Because of this, the results of the Hosmer-Lemeshow goodness of fit test may be inconclusive, so we should try the Pulkstenis-Robinson goodness of fit χ² and deviance tests with the pulkrob.chisq() and pulkrob.deviance() functions, respectively. For each function we give the fitted OLR model as the first argument then a vector of names for the categorical variables in the second arguement. In this case the alcohol variable is the only predictor variable that is categorical, so we only should include it in the second arguement.

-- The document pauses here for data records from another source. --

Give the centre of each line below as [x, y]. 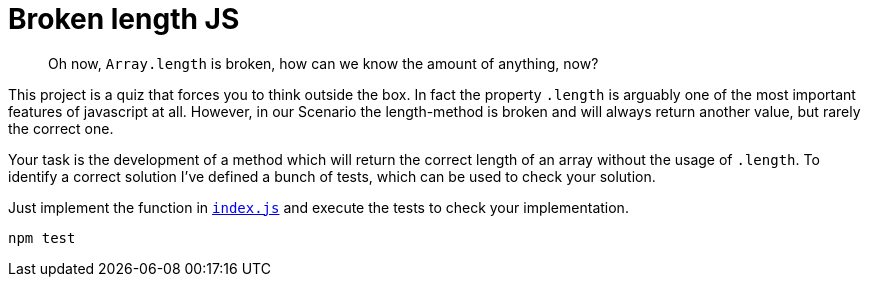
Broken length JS [124, 19]
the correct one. [61, 128]
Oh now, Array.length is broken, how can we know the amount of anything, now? [323, 63]
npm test [42, 237]

pulkrob.chisq(fit, c("alcohol"))

## Warning in pulkrob.chisq(fit, c("alcohol")): At least one cell in the expected frequencies table is
## < 1. Chi-square approximation may be incorrect.

## 
##  Pulkstenis-Robinson chi-squared test
## 
## data:  formula:  quality ~ fixed.acidity + volatile.acidity + citric.acid + residual.sugar + formula:      chlorides + free.sulfur.dioxide + total.sulfur.dioxide + formula:      density + pH + sulphates + alcohol
## X-squared = 108.35, df = 33, p-value = 5.937e-10

pulkrob.deviance(fit, c("alcohol"))

## Warning in pulkrob.deviance(fit, c("alcohol")): At least one cell in the expected frequencies table
## is < 1. Chi-square approximation may be incorrect.

## 
##  Pulkstenis-Robinson deviance test
## 
## data:  formula:  quality ~ fixed.acidity + volatile.acidity + citric.acid + residual.sugar + formula:      chlorides + free.sulfur.dioxide + total.sulfur.dioxide + formula:      density + pH + sulphates + alcohol
## Deviance-squared = 75.25, df = 33, p-value = 3.829e-05

As we see from both Pulkstenis-Robinson tests we run into the same issue as the Hosmer-Lemeshow test, in that both are statistically significant with p-values less than 0.05 to indicate that the OLR model does not fit the data well accompanied by warnings to indicate that the χ² distribution-based p-value approximations may be invalid due to small expected values. While these tests also are inconclusive because this assumption is violated, the fact that three of our four goodness of fit tests had issues should give us pause on how well our OLR model fits the data.

If we choose to use the OLR model we can interpret each of the predictor variable coefficients as the log odds of the quality of the wine to change while all other variables are constant, with negative values decreasing and positive values increasing the log odds of that change in quality. Typically the magnitude of the log odds change is not as of much interest to us as the direction of the change, and in these instance we can have a simpler interpretation that as the predictor variable of interest increases then the wine quality is expected to increase (positive coefficient) or decrease (negative coefficient) when the other predictor variables remain constant.

If we instead decide that the OLR model has significant problems with its fit we could instead choose other options. If we want to stick with fitting an OLR model then we could possibly use variable selection methods to determine which variables to include and simplify the model in hoeps for a better fit. Alternatively, if we are more interested in classification and prediction we could employ a number of machine learning methods such as support vector machines or regression trees.